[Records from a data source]

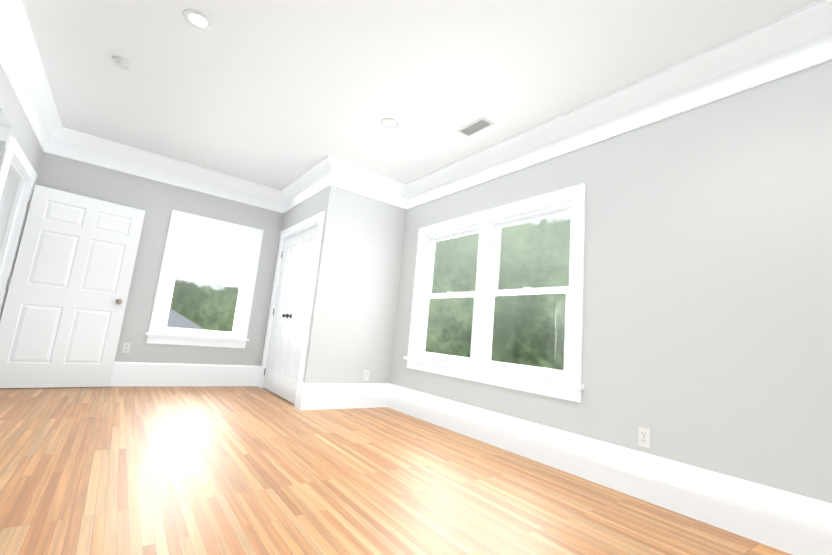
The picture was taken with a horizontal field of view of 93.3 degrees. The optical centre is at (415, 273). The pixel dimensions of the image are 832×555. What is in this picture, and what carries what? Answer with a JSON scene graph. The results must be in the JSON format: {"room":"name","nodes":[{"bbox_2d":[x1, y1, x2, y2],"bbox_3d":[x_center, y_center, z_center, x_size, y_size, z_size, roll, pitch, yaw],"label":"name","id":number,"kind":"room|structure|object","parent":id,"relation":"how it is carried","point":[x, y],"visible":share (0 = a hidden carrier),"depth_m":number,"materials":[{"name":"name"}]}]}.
{"room":"empty bedroom","nodes":[
{"label":"empty bedroom","id":0,"kind":"room"},
{"bbox_2d":[0,65,42,318],"bbox_3d":[-2.265,-0.499,1.480,0.150,2.740,6.640,12,-11,-36],"label":"wall","id":1,"kind":"structure","parent":0,"point":[22,133],"depth_m":3.33,"materials":[{"name":"grey paint"}]},
{"bbox_2d":[0,108,10,165],"bbox_3d":[-1.895,-0.407,1.085,0.010,1.940,4.780,12,-11,-36],"label":"mirror panel","id":2,"kind":"object","parent":1,"relation":"attached to","point":[5,126],"visible":1,"depth_m":3.03,"materials":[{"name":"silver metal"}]},
{"bbox_2d":[0,136,36,315],"bbox_3d":[-3.772,-0.027,3.409,0.194,2.155,1.100,12,-11,-36],"label":"door frame","id":3,"kind":"structure","parent":1,"relation":"attached to","point":[12,205],"depth_m":3.84,"materials":[{"name":"white paint"}]},
{"bbox_2d":[0,0,63,154],"bbox_3d":[-2.049,-1.681,1.752,0.118,0.290,6.340,12,-11,-36],"label":"crown molding","id":4,"kind":"structure","parent":1,"relation":"attached to","point":[20,59],"depth_m":3.09,"materials":[{"name":"white paint"}]},
{"bbox_2d":[0,152,283,365],"bbox_3d":[-2.631,0.070,5.222,3.815,2.740,0.150,12,-11,-36],"label":"wall","id":5,"kind":"structure","parent":0,"point":[157,202],"depth_m":4.77,"materials":[{"name":"grey paint"}]},
{"bbox_2d":[0,184,144,387],"bbox_3d":[-3.642,0.164,4.170,0.963,2.018,0.167,14,-12,-43],"label":"entry door","id":6,"kind":"structure","parent":5,"relation":"in","point":[62,317],"depth_m":4.13,"materials":[{"name":"white paint"}]},
{"bbox_2d":[122,342,130,352],"bbox_3d":[-3.334,0.850,4.523,0.070,0.114,0.008,12,-11,-36],"label":"electrical outlet","id":7,"kind":"object","parent":5,"relation":"attached to","point":[126,347],"visible":1,"depth_m":4.52,"materials":[{"name":"white plastic"}]},
{"bbox_2d":[56,127,284,212],"bbox_3d":[-2.875,-1.235,4.992,2.485,0.290,0.118,12,-11,-36],"label":"crown molding","id":8,"kind":"structure","parent":5,"relation":"attached to","point":[79,146],"depth_m":4.83,"materials":[{"name":"white paint"}]},
{"bbox_2d":[110,362,260,386],"bbox_3d":[-3.165,1.178,4.599,2.605,0.270,0.040,12,-11,-36],"label":"baseboard","id":9,"kind":"structure","parent":5,"relation":"attached to","point":[123,373],"depth_m":4.82,"materials":[{"name":"white paint"}]},
{"bbox_2d":[145,210,263,347],"bbox_3d":[-2.707,0.107,5.140,1.160,1.642,0.225,12,-11,-36],"label":"window","id":10,"kind":"structure","parent":5,"relation":"in","point":[160,332],"depth_m":5.06,"materials":[{"name":"white paint"}]},
{"bbox_2d":[261,186,340,382],"bbox_3d":[-1.498,0.130,4.958,0.120,2.740,1.620,12,-11,-36],"label":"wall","id":11,"kind":"structure","parent":0,"point":[325,200],"depth_m":4.37,"materials":[{"name":"grey paint"}]},
{"bbox_2d":[263,226,317,403],"bbox_3d":[-1.573,0.462,4.857,0.101,2.018,1.294,12,-11,-36],"label":"closet doors","id":12,"kind":"structure","parent":11,"relation":"in","point":[281,372],"depth_m":4.83,"materials":[{"name":"white paint"}]},
{"bbox_2d":[258,211,324,408],"bbox_3d":[-1.522,0.459,4.897,0.120,2.070,1.320,12,-11,-36],"label":"door frame","id":13,"kind":"structure","parent":11,"relation":"attached to","point":[303,230],"depth_m":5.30,"materials":[{"name":"white paint"}]},
{"bbox_2d":[276,155,335,211],"bbox_3d":[-1.409,-1.103,4.984,0.118,0.290,1.608,12,-11,-36],"label":"crown molding","id":14,"kind":"structure","parent":11,"relation":"attached to","point":[322,175],"depth_m":4.90,"materials":[{"name":"white paint"}]},
{"bbox_2d":[313,189,406,382],"bbox_3d":[-0.627,0.162,4.668,0.940,2.740,0.120,12,-11,-36],"label":"wall","id":15,"kind":"structure","parent":0,"point":[353,323],"depth_m":4.59,"materials":[{"name":"grey paint"}]},
{"bbox_2d":[298,382,389,409],"bbox_3d":[-0.770,1.358,4.374,1.045,0.270,0.040,12,-11,-36],"label":"baseboard","id":16,"kind":"structure","parent":15,"relation":"attached to","point":[313,396],"depth_m":4.32,"materials":[{"name":"white paint"}]},
{"bbox_2d":[363,370,368,380],"bbox_3d":[-0.575,1.172,4.533,0.070,0.114,0.008,12,-11,-36],"label":"electrical outlet","id":17,"kind":"object","parent":15,"relation":"attached to","point":[366,375],"visible":1,"depth_m":4.53,"materials":[{"name":"white plastic"}]},
{"bbox_2d":[332,157,407,207],"bbox_3d":[-0.542,-1.071,4.697,0.930,0.290,0.118,12,-11,-36],"label":"crown molding","id":18,"kind":"structure","parent":15,"relation":"attached to","point":[351,177],"depth_m":4.70,"materials":[{"name":"white paint"}]},
{"bbox_2d":[0,386,791,554],"bbox_3d":[-0.873,1.214,2.366,3.965,0.100,6.640,12,-11,-36],"label":"floor","id":19,"kind":"structure","parent":0,"point":[180,470],"depth_m":2.12,"materials":[{"name":"brown wood"}]},
{"bbox_2d":[22,0,817,189],"bbox_3d":[-0.621,-1.579,2.816,3.965,0.100,6.640,12,-11,-36],"label":"ceiling","id":20,"kind":"structure","parent":0,"point":[279,94],"depth_m":2.88,"materials":[{"name":"white paint"}]},
{"bbox_2d":[113,56,133,69],"bbox_3d":[-2.267,-1.620,3.038,0.132,0.042,0.132,12,-11,-36],"label":"smoke detector","id":21,"kind":"object","parent":20,"relation":"attached to","point":[123,63],"visible":1,"depth_m":3.01,"materials":[{"name":"white plastic"}]},
{"bbox_2d":[183,9,212,30],"bbox_3d":[-1.410,-1.640,2.542,0.176,0.007,0.176,12,-11,-36],"label":"recessed light","id":22,"kind":"object","parent":20,"relation":"in","point":[197,19],"visible":1,"depth_m":2.54,"materials":[{"name":"white plastic"}]},
{"bbox_2d":[380,118,399,128],"bbox_3d":[-0.236,-1.368,3.574,0.176,0.007,0.176,12,-11,-36],"label":"recessed light","id":23,"kind":"object","parent":20,"relation":"in","point":[390,123],"visible":1,"depth_m":3.57,"materials":[{"name":"white plastic"}]},
{"bbox_2d":[457,117,493,136],"bbox_3d":[0.529,-1.309,3.516,0.150,0.006,0.320,12,-11,-36],"label":"ceiling vent","id":24,"kind":"object","parent":20,"relation":"in","point":[475,127],"visible":1,"depth_m":3.50,"materials":[{"name":"white plastic"}]},
{"bbox_2d":[390,60,831,503],"bbox_3d":[0.816,0.128,3.642,0.150,2.740,6.490,12,-11,-36],"label":"wall","id":25,"kind":"structure","parent":0,"point":[707,320],"depth_m":2.32,"materials":[{"name":"grey paint"}]},
{"bbox_2d":[403,183,585,402],"bbox_3d":[0.659,0.197,3.806,0.225,1.642,2.170,12,-11,-36],"label":"window","id":26,"kind":"structure","parent":25,"relation":"in","point":[479,365],"depth_m":3.64,"materials":[{"name":"white paint"}]},
{"bbox_2d":[386,384,831,554],"bbox_3d":[1.078,1.273,2.811,0.020,0.270,4.720,12,-11,-36],"label":"baseboard","id":27,"kind":"structure","parent":25,"relation":"attached to","point":[789,522],"depth_m":2.34,"materials":[{"name":"white paint"}]},
{"bbox_2d":[403,0,831,209],"bbox_3d":[1.258,-1.154,3.171,0.118,0.290,4.720,12,-11,-36],"label":"crown molding","id":28,"kind":"structure","parent":25,"relation":"attached to","point":[798,40],"depth_m":2.65,"materials":[{"name":"white paint"}]},
{"bbox_2d":[638,427,650,448],"bbox_3d":[1.415,1.015,2.436,0.008,0.114,0.070,12,-11,-36],"label":"electrical outlet","id":29,"kind":"object","parent":25,"relation":"attached to","point":[644,437],"visible":1,"depth_m":2.43,"materials":[{"name":"white plastic"}]}
]}

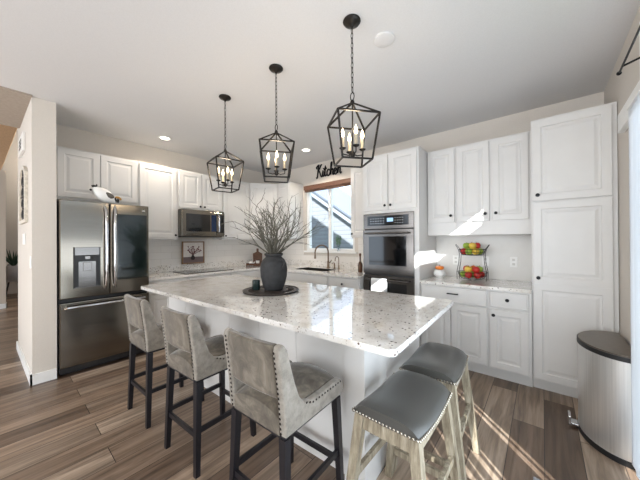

**What is being asked:**
If a line contains the word "recessed", it counts; please state how many such lines the records above have, and nothing more.

**Answer to the exercise:**
2